# Provided records:
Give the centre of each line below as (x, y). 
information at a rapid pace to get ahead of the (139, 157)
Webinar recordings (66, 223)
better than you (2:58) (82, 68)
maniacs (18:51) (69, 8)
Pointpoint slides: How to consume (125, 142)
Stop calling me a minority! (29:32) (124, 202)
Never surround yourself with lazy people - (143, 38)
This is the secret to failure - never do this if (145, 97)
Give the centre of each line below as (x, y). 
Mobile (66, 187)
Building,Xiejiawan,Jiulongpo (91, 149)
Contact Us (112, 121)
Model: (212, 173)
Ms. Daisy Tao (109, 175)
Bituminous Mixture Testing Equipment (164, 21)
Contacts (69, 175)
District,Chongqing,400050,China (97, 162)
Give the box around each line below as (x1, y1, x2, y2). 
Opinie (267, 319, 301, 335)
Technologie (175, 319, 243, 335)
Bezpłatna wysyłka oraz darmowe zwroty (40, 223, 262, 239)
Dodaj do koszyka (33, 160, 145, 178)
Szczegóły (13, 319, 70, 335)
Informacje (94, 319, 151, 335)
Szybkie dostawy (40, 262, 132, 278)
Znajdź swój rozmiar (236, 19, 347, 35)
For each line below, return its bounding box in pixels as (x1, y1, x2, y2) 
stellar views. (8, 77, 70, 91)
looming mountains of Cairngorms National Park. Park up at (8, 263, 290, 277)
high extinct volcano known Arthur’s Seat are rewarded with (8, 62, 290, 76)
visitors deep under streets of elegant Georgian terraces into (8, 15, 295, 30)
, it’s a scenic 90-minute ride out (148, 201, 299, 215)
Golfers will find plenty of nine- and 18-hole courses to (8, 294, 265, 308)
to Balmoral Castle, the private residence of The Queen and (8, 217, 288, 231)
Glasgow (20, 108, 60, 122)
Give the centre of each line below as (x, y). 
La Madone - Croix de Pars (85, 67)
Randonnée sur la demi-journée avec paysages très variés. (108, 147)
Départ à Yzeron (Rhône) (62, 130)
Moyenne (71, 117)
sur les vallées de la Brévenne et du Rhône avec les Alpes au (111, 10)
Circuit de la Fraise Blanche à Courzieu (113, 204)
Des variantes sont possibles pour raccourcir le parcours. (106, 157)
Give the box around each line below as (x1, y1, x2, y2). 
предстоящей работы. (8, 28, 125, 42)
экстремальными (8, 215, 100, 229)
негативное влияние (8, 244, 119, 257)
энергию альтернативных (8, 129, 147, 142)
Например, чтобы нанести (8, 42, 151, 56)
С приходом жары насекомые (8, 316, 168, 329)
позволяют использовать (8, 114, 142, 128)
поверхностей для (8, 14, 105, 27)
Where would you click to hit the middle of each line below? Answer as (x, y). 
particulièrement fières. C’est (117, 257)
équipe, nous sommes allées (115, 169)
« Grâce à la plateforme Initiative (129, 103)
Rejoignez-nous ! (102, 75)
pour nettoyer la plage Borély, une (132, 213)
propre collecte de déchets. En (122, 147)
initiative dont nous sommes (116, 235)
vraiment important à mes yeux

# Problem to solve:
Your task is to repeat the entries exactly.

# Written response:
Give the centre of each line below as (x, y). 
information at a rapid pace to get ahead of the (139, 157)
Webinar recordings (66, 223)
better than you (2:58) (82, 68)
maniacs (18:51) (69, 8)
Pointpoint slides: How to consume (125, 142)
Stop calling me a minority! (29:32) (124, 202)
Never surround yourself with lazy people - (143, 38)
This is the secret to failure - never do this if (145, 97)
Give the centre of each line below as (x, y). 
Mobile (66, 187)
Building,Xiejiawan,Jiulongpo (91, 149)
Contact Us (112, 121)
Model: (212, 173)
Ms. Daisy Tao (109, 175)
Bituminous Mixture Testing Equipment (164, 21)
Contacts (69, 175)
District,Chongqing,400050,China (97, 162)
Give the box around each line below as (x1, y1, x2, y2). 
Opinie (267, 319, 301, 335)
Technologie (175, 319, 243, 335)
Bezpłatna wysyłka oraz darmowe zwroty (40, 223, 262, 239)
Dodaj do koszyka (33, 160, 145, 178)
Szczegóły (13, 319, 70, 335)
Informacje (94, 319, 151, 335)
Szybkie dostawy (40, 262, 132, 278)
Znajdź swój rozmiar (236, 19, 347, 35)
For each line below, return its bounding box in pixels as (x1, y1, x2, y2) 
stellar views. (8, 77, 70, 91)
looming mountains of Cairngorms National Park. Park up at (8, 263, 290, 277)
high extinct volcano known Arthur’s Seat are rewarded with (8, 62, 290, 76)
visitors deep under streets of elegant Georgian terraces into (8, 15, 295, 30)
, it’s a scenic 90-minute ride out (148, 201, 299, 215)
Golfers will find plenty of nine- and 18-hole courses to (8, 294, 265, 308)
to Balmoral Castle, the private residence of The Queen and (8, 217, 288, 231)
Glasgow (20, 108, 60, 122)
Give the centre of each line below as (x, y). 
La Madone - Croix de Pars (85, 67)
Randonnée sur la demi-journée avec paysages très variés. (108, 147)
Départ à Yzeron (Rhône) (62, 130)
Moyenne (71, 117)
sur les vallées de la Brévenne et du Rhône avec les Alpes au (111, 10)
Circuit de la Fraise Blanche à Courzieu (113, 204)
Des variantes sont possibles pour raccourcir le parcours. (106, 157)
Give the box around each line below as (x1, y1, x2, y2). 
предстоящей работы. (8, 28, 125, 42)
экстремальными (8, 215, 100, 229)
негативное влияние (8, 244, 119, 257)
энергию альтернативных (8, 129, 147, 142)
Например, чтобы нанести (8, 42, 151, 56)
С приходом жары насекомые (8, 316, 168, 329)
позволяют использовать (8, 114, 142, 128)
поверхностей для (8, 14, 105, 27)
Where would you click to hit the middle of each line below? Answer as (x, y). 
particulièrement fières. C’est (117, 257)
équipe, nous sommes allées (115, 169)
« Grâce à la plateforme Initiative (129, 103)
Rejoignez-nous ! (102, 75)
pour nettoyer la plage Borély, une (132, 213)
propre collecte de déchets. En (122, 147)
initiative dont nous sommes (116, 235)
vraiment important à mes yeux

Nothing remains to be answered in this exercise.